Row,Animal_Id,Location,Fittness,Line,harvest,Weight_initial,Weight_final,Length_initial,Length_final,weight_init_std,country
Unnamed: 0_level_1,String,String15,String,String15,String,Float64,Float64?,Float64,Float64?,Float64,String
1,10977965,Kunduchi,Adequate,Wami,Yes,84.3,201.5,14.2,18.0,1.73555,Africa
2,10978207,Kunduchi,Adequate,Wami,Yes,67.8,missing,13.4,missing,0.987237,Africa
3,10978378,Kunduchi,Adequate,Wami,Yes,103.94,225.9,14.4,18.5,2.62627,Africa
4,10978460,Kunduchi,Adequate,Wami,Yes,84.85,239.2,14.5,19.9,1.76049,Africa
5,10977732,Kunduchi,Adequate,Wami,Yes,78.29,195.6,14.0,19.0,1.46298,Africa
6,10978532,Kunduchi,Adequate,Wami,Yes,89.93,220.0,14.7,19.0,1.99088,Africa
7,10978612,Kunduchi,Adequate,Wami,Yes,117.83,270.9,15.0,20.0,3.25621,Africa
8,10977963,Kunduchi,Adequate,Wami,Yes,92.48,209.4,14.9,18.3,2.10653,Africa
9,10977682,Kunduchi,Adequate,Wami,Yes,95.54,178.8,14.9,17.7,2.24531,Africa
10,10978295,Kunduchi,Adequate,Wami,Yes,70.27,135.2,13.3,16.0,1.09926,Africa


We will finish this session with a core skill.

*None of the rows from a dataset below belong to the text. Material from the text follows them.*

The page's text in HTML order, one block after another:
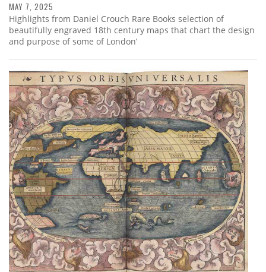
MAY 7, 2025
Highlights from Daniel Crouch Rare Books selection of
beautifully engraved 18th century maps that chart the design
and purpose of some of London’
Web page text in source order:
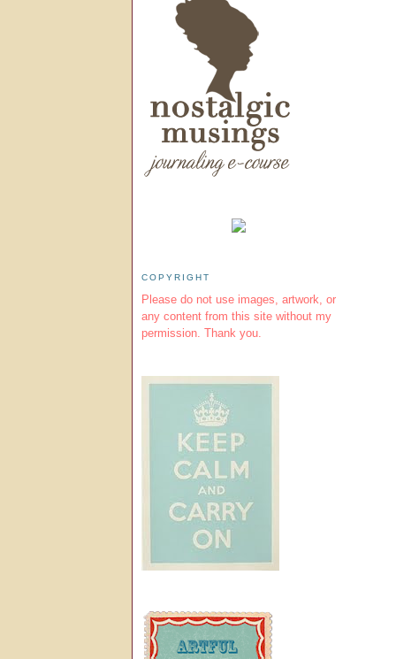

How to save dataframes in a file.

In [52]:
CSV.write("pheno_modified.csv", pheno)

"pheno_modified.csv"

## Exercises

### Exercise 1

We will use a dataset from Kaggle https://www.kaggle.com/datasets/jessemostipak/hotel-booking-demand?resource=download on hotel bookings. You can find the file under today's folder with the name `hotel_bookings.csv`.

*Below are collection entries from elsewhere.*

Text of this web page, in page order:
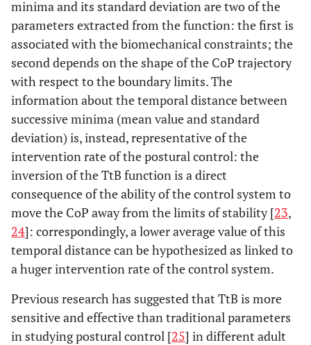
minima and its standard deviation are two of the
parameters extracted from the function: the first is
associated with the biomechanical constraints; the
second depends on the shape of the CoP trajectory
with respect to the boundary limits. The
information about the temporal distance between
successive minima (mean value and standard
deviation) is, instead, representative of the
intervention rate of the postural control: the
inversion of the TtB function is a direct
consequence of the ability of the control system to
move the CoP away from the limits of stability [23,
24]: correspondingly, a lower average value of this
temporal distance can be hypothesized as linked to
a huger intervention rate of the control system.
Previous research has suggested that TtB is more
sensitive and effective than traditional parameters
in studying postural control [25] in different adult

* Create a dataframe named hotel_bookings. Indicate that NULL denotes a missing value.
* How many rows an columns it contains.
* Create a data summary.
* Select rows 10000 - 10100 and the columns `reserved_room_type` and `reservation_status`.
* Select rows where `hotel`is `City Hotel`,`arrival_date_month`is `December` and `adr`is 100 or less. How many rows do you end up with?
* Select the column names that contain `previous`.
* Select the column names between `adults` and `is_repeated_guest`. 
* Create a new dataframe that contain all the numeric columns from hotel_bookings.
* Create a new column that contains the values of the `adr` column in the power of 3. Name it `adr_cube`.
* Write the modified dataframe in a zip format in a file named `hotel_bookings_modified.zip`. Use `:`to separate the columns.